## Exercise directions
Beginning with the line below that contains "Stadig flere bruker universitetets [122, 35]" and ending with the line that contains "(BREA). The properties", copy every line exactly. Copy nothing else.

(Data excerpts)
---

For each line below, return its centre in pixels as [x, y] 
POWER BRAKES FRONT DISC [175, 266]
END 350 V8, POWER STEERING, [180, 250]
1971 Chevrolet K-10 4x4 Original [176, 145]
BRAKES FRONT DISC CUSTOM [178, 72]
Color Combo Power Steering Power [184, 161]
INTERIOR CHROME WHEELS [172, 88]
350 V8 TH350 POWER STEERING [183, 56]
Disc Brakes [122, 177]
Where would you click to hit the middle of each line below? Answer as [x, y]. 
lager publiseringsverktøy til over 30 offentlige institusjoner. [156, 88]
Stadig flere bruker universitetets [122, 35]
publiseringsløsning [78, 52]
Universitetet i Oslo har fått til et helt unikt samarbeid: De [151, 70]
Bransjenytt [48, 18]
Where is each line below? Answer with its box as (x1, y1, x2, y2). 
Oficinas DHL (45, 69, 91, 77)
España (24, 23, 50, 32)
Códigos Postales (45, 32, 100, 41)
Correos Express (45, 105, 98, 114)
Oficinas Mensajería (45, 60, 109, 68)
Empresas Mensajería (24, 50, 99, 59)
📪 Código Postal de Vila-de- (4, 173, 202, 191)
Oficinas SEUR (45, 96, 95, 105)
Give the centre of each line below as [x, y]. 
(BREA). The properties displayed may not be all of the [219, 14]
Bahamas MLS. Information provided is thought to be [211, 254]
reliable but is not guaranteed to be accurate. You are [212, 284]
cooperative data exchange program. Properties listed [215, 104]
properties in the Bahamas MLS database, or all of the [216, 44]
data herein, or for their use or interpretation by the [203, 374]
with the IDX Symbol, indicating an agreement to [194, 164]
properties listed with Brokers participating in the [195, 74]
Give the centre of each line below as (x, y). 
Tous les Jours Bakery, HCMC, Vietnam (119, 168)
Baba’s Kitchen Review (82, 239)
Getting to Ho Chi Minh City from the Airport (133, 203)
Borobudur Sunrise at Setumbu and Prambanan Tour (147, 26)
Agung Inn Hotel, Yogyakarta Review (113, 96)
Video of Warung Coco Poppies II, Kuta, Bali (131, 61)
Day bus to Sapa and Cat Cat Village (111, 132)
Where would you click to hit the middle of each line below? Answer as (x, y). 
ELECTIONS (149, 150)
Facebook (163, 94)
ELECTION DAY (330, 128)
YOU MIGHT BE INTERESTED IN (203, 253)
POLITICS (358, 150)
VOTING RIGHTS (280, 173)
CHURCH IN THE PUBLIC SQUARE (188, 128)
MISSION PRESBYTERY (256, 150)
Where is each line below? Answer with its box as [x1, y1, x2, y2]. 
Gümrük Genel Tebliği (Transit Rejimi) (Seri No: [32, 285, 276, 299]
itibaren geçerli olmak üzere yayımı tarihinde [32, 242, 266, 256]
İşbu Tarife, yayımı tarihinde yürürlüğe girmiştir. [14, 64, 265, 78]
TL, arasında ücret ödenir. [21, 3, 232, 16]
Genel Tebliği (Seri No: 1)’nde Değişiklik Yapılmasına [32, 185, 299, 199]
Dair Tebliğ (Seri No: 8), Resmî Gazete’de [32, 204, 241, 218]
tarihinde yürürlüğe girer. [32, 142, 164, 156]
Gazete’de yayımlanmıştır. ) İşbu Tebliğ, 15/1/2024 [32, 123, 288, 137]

---

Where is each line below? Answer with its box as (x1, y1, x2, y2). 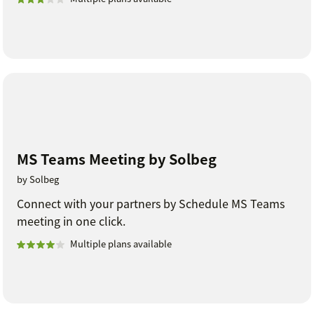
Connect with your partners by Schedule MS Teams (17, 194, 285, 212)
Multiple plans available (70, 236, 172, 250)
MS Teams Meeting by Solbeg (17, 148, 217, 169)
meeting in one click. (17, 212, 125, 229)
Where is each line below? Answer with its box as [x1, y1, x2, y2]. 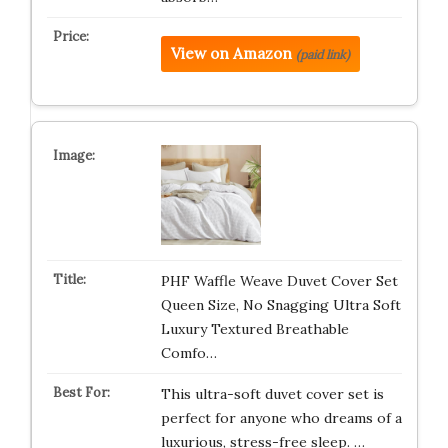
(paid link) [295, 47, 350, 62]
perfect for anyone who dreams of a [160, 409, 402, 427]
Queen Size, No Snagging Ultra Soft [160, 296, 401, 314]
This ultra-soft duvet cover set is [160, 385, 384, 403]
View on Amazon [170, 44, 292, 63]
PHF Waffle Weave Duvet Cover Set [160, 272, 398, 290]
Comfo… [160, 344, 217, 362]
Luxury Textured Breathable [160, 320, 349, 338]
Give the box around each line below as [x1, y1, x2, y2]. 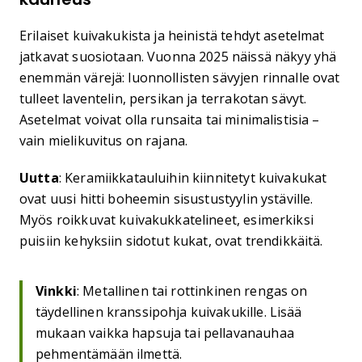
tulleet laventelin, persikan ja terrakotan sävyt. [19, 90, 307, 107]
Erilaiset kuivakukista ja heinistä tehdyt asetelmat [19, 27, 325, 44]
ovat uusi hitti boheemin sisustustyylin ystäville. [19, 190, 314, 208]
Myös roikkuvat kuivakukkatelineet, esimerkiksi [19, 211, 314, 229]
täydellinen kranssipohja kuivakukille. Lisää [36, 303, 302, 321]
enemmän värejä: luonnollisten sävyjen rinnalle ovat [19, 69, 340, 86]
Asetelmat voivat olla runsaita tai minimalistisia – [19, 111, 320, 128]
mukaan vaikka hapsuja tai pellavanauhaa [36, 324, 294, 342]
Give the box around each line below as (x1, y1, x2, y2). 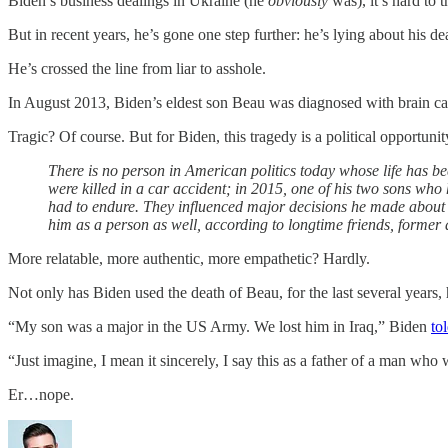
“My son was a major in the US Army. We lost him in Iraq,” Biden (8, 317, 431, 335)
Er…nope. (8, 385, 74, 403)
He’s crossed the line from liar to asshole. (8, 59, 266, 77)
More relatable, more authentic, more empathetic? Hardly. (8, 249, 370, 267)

---

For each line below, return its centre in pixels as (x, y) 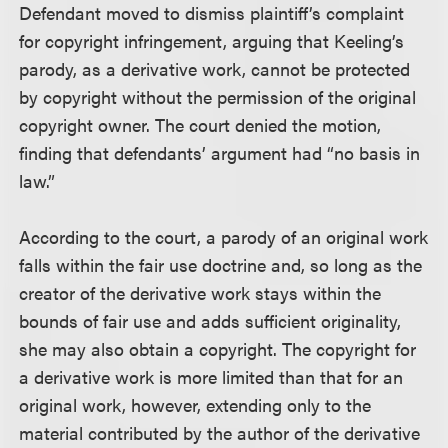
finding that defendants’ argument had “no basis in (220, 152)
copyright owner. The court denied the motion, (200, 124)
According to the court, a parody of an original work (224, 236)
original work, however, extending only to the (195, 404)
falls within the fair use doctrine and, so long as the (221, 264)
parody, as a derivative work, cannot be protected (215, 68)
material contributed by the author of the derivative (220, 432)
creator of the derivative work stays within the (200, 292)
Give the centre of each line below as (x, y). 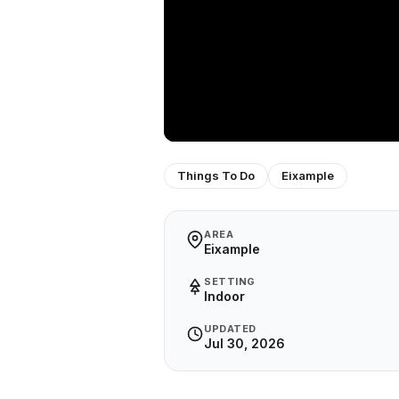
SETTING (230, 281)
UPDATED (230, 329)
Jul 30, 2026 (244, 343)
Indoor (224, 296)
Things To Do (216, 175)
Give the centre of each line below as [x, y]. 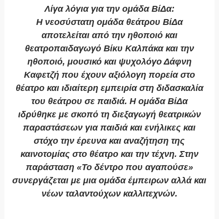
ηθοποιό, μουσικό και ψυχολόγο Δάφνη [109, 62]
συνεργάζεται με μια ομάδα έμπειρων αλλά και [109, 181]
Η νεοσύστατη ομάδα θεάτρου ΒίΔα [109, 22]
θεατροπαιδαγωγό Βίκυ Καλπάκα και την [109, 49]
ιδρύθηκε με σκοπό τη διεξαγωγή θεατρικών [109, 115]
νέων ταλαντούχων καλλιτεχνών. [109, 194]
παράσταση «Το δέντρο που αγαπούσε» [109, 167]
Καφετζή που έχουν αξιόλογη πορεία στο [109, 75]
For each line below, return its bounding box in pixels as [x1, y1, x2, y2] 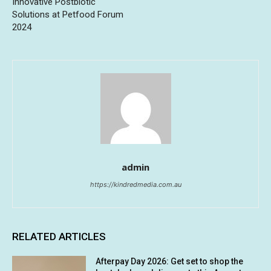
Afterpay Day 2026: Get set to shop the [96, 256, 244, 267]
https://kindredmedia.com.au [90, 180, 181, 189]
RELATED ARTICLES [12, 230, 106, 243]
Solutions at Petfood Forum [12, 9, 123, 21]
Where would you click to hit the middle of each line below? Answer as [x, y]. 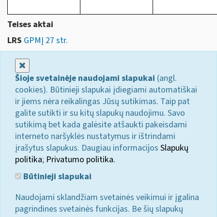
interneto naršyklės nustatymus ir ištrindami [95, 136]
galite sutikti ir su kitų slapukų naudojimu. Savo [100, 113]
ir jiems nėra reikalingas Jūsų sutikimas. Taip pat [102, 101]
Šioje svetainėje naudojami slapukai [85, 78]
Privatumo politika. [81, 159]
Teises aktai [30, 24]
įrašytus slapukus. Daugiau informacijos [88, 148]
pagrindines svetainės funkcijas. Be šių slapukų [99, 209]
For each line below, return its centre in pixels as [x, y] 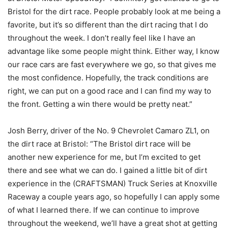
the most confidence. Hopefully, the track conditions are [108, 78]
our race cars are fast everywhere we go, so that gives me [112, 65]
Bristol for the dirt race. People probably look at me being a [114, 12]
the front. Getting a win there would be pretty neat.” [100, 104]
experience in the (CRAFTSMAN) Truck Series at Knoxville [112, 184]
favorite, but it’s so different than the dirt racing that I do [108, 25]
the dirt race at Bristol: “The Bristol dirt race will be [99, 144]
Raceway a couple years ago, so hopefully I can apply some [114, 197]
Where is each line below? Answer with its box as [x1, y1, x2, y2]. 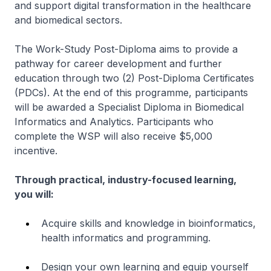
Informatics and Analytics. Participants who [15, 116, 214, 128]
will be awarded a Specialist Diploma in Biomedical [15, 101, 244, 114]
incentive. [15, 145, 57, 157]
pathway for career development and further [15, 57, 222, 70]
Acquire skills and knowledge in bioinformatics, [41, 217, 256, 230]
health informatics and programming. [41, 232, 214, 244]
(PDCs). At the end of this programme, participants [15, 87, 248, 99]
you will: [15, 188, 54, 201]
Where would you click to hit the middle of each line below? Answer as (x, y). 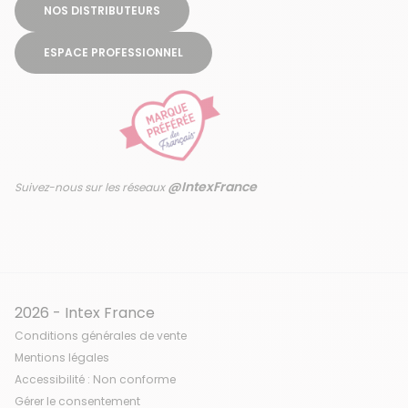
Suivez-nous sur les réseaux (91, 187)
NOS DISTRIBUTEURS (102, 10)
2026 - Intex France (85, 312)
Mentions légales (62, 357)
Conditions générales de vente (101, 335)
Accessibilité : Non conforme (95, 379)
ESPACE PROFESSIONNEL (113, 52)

---

## Result of the task
Stadig flere bruker universitetets [122, 35]
publiseringsløsning [78, 52]
Universitetet i Oslo har fått til et helt unikt samarbeid: De [151, 70]
Bransjenytt [48, 18]
Where is each line below? Answer with its box as (x1, y1, x2, y2). 
Oficinas DHL (45, 69, 91, 77)
España (24, 23, 50, 32)
Códigos Postales (45, 32, 100, 41)
Correos Express (45, 105, 98, 114)
Oficinas Mensajería (45, 60, 109, 68)
Empresas Mensajería (24, 50, 99, 59)
📪 Código Postal de Vila-de- (4, 173, 202, 191)
Oficinas SEUR (45, 96, 95, 105)
Give the centre of each line below as [x, y]. 
(BREA). The properties displayed may not be all of the [219, 14]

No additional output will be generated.